We have also had multiple discussions with member of the Pulmonary and Critical Care Department at TikurAnbessa and have identified among chronic respiratory disease, prevalence, risk factors and role of beta-agonists and inhaled steroids to improve outcome for wood stove related chronic obstructive pulmonary disease (COPD) as a high priority.

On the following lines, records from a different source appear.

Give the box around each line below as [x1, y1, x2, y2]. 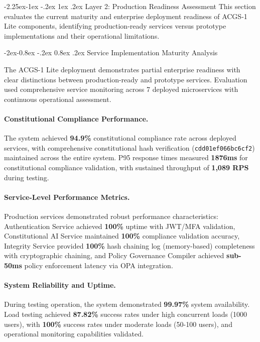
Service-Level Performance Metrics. [4, 191, 130, 202]
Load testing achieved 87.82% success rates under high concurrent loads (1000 [4, 308, 247, 319]
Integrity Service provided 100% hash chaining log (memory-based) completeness [4, 240, 255, 251]
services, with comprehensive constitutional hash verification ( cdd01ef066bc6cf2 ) [4, 142, 255, 153]
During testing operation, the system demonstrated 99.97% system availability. [4, 299, 250, 309]
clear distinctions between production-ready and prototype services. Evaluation [4, 74, 247, 84]
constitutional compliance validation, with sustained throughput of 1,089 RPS [4, 162, 249, 172]
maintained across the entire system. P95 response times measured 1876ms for [4, 152, 248, 163]

Podoconiosis or non-filiarlial elephantiasis is a peripheral lymphoedema associated disease thought to be related to long term exposure of bare feet to red clay soil. Recent work exploring the genetics of podoconiosis has revealed a significant association with HLA-DRB0701 along with HLA-DQA201 and HLA-DQB201, all of which are in linkage disequilibrium. This strongly implies a T-cell mediated HLA class II restricted recognition of antigen presenting cells in the disease pathogenesis. In order to further characterize immune system of such patients PhD student MikiasNegash plans on comparing phenotypic characteristics of T cell subsets as well as potential antigen presenting cells such as monocyte-lineage cells and dendritic cells in the blood and peripheral lesions of such patients. In addition, serum will be analyzed for cytokine and mRNA biomarkers to identify putative disease specific markers. Finally, attempts will be made to evaluate whether putative minerals known to be present in the soil are capable of selectively stimulating T cells from podoconiosis and not control patients. The proposal is under ethical review and reagents have been ordered.